Bei dem Treffen mit Vertretern von Regierung, Zivilgesellschaft und Diplomaten sagte Leo XIV., das Volk von Angola besitze "innere Schätze, die weder verkäuflich noch raubbar sind". Angola sei allzu oft Opfer von Ausbeutung geworden. Das Kirchenoberhaupt rief die heutigen politischen Akteure, die eine Entwicklung des Landes behinderten, zur Umkehr auf. Mächtige Interessen streckten sich nach dem Rohstoffreichtum Angolas aus. "Wie viel Leid, wie viele Tote, wie viele soziale und ökologische Katastrophen bringt diese ausbeuterische Logik mit sich."

Gemeinwohl in den Vordergrund stellen

Eindringlich plädierte der Papst für ein pluralistisches Gesellschaftsmodell und sagte: "Fürchten Sie sich nicht vor Meinungsverschiedenheiten, seien Sie in der Lage, Konflikte zu bewältigen und sie in Wege der Erneuerung zu verwandeln.

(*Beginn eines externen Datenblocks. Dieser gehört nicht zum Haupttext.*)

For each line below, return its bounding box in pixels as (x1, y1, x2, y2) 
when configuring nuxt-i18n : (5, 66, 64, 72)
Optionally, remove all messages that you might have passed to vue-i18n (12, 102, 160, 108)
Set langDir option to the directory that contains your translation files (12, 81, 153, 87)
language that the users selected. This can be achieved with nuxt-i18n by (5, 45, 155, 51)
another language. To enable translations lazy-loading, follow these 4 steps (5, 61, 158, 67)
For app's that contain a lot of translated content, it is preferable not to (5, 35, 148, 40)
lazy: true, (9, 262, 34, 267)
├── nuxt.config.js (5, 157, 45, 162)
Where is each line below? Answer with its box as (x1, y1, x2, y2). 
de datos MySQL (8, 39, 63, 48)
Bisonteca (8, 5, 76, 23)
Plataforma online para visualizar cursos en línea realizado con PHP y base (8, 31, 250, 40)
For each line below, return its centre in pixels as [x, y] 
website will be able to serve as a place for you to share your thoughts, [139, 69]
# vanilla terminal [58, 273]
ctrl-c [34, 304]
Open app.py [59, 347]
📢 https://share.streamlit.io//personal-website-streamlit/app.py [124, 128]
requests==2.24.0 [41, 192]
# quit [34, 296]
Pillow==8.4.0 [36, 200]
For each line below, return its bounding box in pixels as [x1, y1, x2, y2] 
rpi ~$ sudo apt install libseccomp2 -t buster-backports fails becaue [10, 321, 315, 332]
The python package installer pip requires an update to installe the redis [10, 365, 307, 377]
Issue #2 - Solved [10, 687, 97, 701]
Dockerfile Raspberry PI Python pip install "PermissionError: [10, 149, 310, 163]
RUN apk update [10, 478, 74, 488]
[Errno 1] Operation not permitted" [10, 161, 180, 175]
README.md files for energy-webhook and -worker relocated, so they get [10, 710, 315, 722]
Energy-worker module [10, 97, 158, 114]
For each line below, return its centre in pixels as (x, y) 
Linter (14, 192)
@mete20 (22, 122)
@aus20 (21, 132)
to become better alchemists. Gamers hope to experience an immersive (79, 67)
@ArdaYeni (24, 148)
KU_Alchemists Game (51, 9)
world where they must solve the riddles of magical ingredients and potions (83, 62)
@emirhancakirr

Stellen Sie das Gemeinwohl über das Partikularinteresse und verwechseln Sie niemals Ihren Teil mit dem Ganzen."

João Manuel Gonçalves Lourenço (r.), Präsident von Angola, empfängt Papst Leo XIV. am 18. April 2026 im Präsidentenpalast in Luanda (Angola). / © Vatican Media/Romano Siciliani (KNA)
João Manuel Gonçalves Lourenço (r.), Präsident von Angola, empfängt Papst Leo XIV. am 18. April 2026 im Präsidentenpalast in Luanda (Angola). / © Vatican Media/Romano Siciliani ( KNA )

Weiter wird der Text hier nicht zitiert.